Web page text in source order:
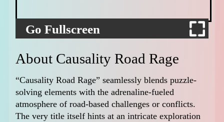
Go Fullscreen
About Causality Road Rage
“Causality Road Rage” seamlessly blends puzzle-
solving elements with the adrenaline-fueled
atmosphere of road-based challenges or conflicts.
The very title itself hints at an intricate exploration
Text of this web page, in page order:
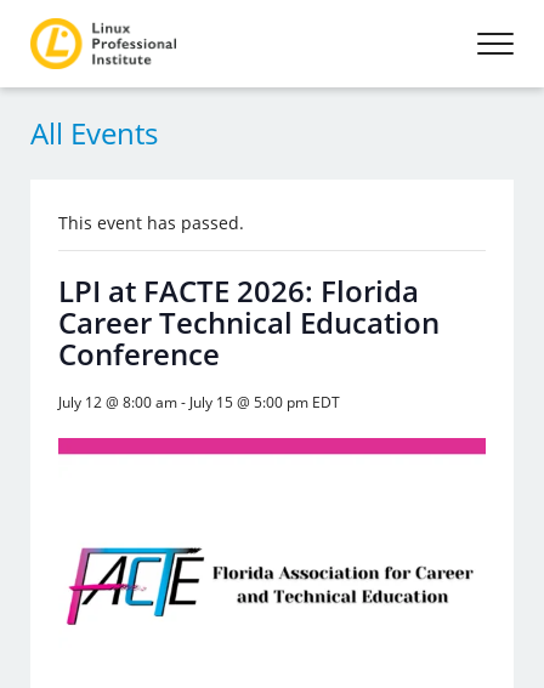
All Events
This event has passed.
LPI at FACTE 2026: Florida
Career Technical Education
Conference
July 12 @ 8:00 am- July 15 @ 5:00 pm EDT
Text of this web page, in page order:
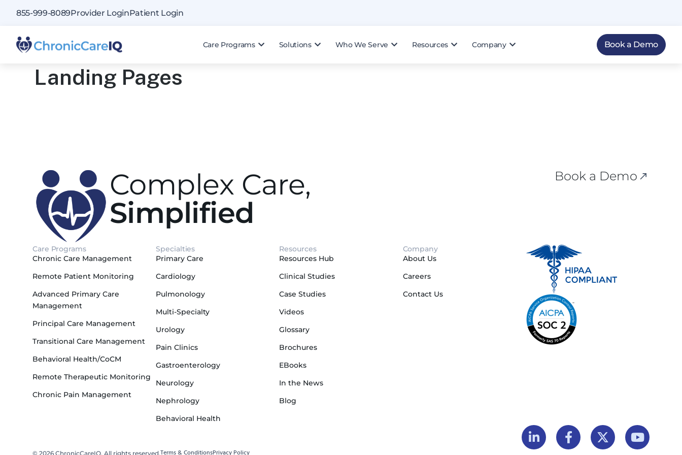
855-999-8089Provider LoginPatient Login
Care Programs Solutions Who We Serve Resources Company Book a Demo
Landing Pages
Complex Care,
Simplified
Book a Demo
Care Programs
Chronic Care Management
Remote Patient Monitoring
Advanced Primary Care
Management
Principal Care Management
Transitional Care Management
Behavioral Health/CoCM
Remote Therapeutic Monitoring
Chronic Pain Management
Specialties
Primary Care
Cardiology
Pulmonology
Multi-Specialty
Urology
Pain Clinics
Gastroenterology
Neurology
Nephrology
Behavioral Health
Resources
Resources Hub
Clinical Studies
Case Studies
Videos
Glossary
Brochures
EBooks
In the News
Blog
Company
About Us
Careers
Contact Us
© 2026 ChronicCareIQ. All rights reserved.Terms & ConditionsPrivacy Policy
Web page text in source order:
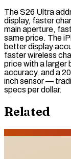
The S26 Ultra
display, faster
main aperture,
same price. The
better display
faster wireless
price with a
accuracy, and a
inch sensor —
specs per dollar.
Related
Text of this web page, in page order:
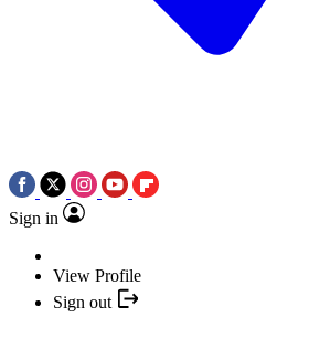
Sign in
View Profile
Sign out
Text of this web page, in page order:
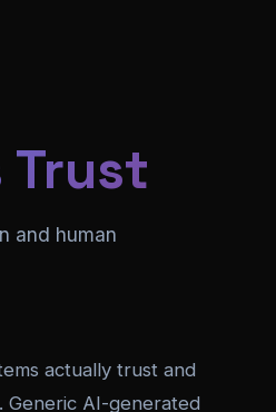
Trust
and human
actually trust and
Generic AI-generated
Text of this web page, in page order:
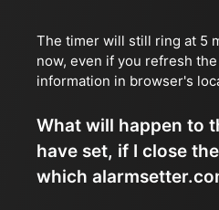
The timer will still ring at 5
now, even if you refresh
information in browser's
What will happen to
have set, if I close
which
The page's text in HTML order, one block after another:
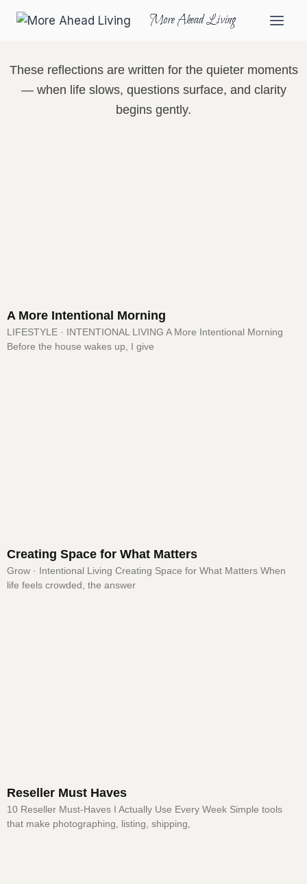
More Ahead Living
These reflections are written for the quieter moments
— when life slows, questions surface, and clarity
begins gently.
A More Intentional Morning
LIFESTYLE · INTENTIONAL LIVING A More Intentional Morning
Before the house wakes up, I give
Creating Space for What Matters
Grow · Intentional Living Creating Space for What Matters When
life feels crowded, the answer
Reseller Must Haves
10 Reseller Must-Haves I Actually Use Every Week Simple tools
that make photographing, listing, shipping,
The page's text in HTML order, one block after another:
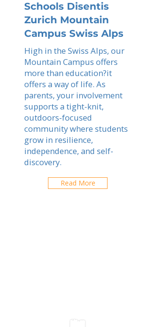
*****
- ACTIVITY
Without the pictures, repeat the listing exactly as it reads.

- RESULT FOR THIS EXERCISE
Web page text in source order:
Go Fullscreen
About Causality Road Rage
“Causality Road Rage” seamlessly blends puzzle-
solving elements with the adrenaline-fueled
atmosphere of road-based challenges or conflicts.
The very title itself hints at an intricate exploration
Text of this web page, in page order:
All Events
This event has passed.
LPI at FACTE 2026: Florida
Career Technical Education
Conference
July 12 @ 8:00 am- July 15 @ 5:00 pm EDT
Text of this web page, in page order:
855-999-8089Provider LoginPatient Login
Care Programs Solutions Who We Serve Resources Company Book a Demo
Landing Pages
Complex Care,
Simplified
Book a Demo
Care Programs
Chronic Care Management
Remote Patient Monitoring
Advanced Primary Care
Management
Principal Care Management
Transitional Care Management
Behavioral Health/CoCM
Remote Therapeutic Monitoring
Chronic Pain Management
Specialties
Primary Care
Cardiology
Pulmonology
Multi-Specialty
Urology
Pain Clinics
Gastroenterology
Neurology
Nephrology
Behavioral Health
Resources
Resources Hub
Clinical Studies
Case Studies
Videos
Glossary
Brochures
EBooks
In the News
Blog
Company
About Us
Careers
Contact Us
© 2026 ChronicCareIQ. All rights reserved.Terms & ConditionsPrivacy Policy
Web page text in source order:
The S26 Ultra
display, faster
main aperture,
same price. The
better display
faster wireless
price with a
accuracy, and a
inch sensor —
specs per dollar.
Related
Text of this web page, in page order:
Sign in
View Profile
Sign out
Text of this web page, in page order:
Trust
and human
actually trust and
Generic AI-generated
Text of this web page, in page order:
The timer will still ring at 5
now, even if you refresh
information in browser's
What will happen to
have set, if I close
which
The page's text in HTML order, one block after another:
More Ahead Living
These reflections are written for the quieter moments
— when life slows, questions surface, and clarity
begins gently.
A More Intentional Morning
LIFESTYLE · INTENTIONAL LIVING A More Intentional Morning
Before the house wakes up, I give
Creating Space for What Matters
Grow · Intentional Living Creating Space for What Matters When
life feels crowded, the answer
Reseller Must Haves
10 Reseller Must-Haves I Actually Use Every Week Simple tools
that make photographing, listing, shipping,
The page's text in HTML order, one block after another:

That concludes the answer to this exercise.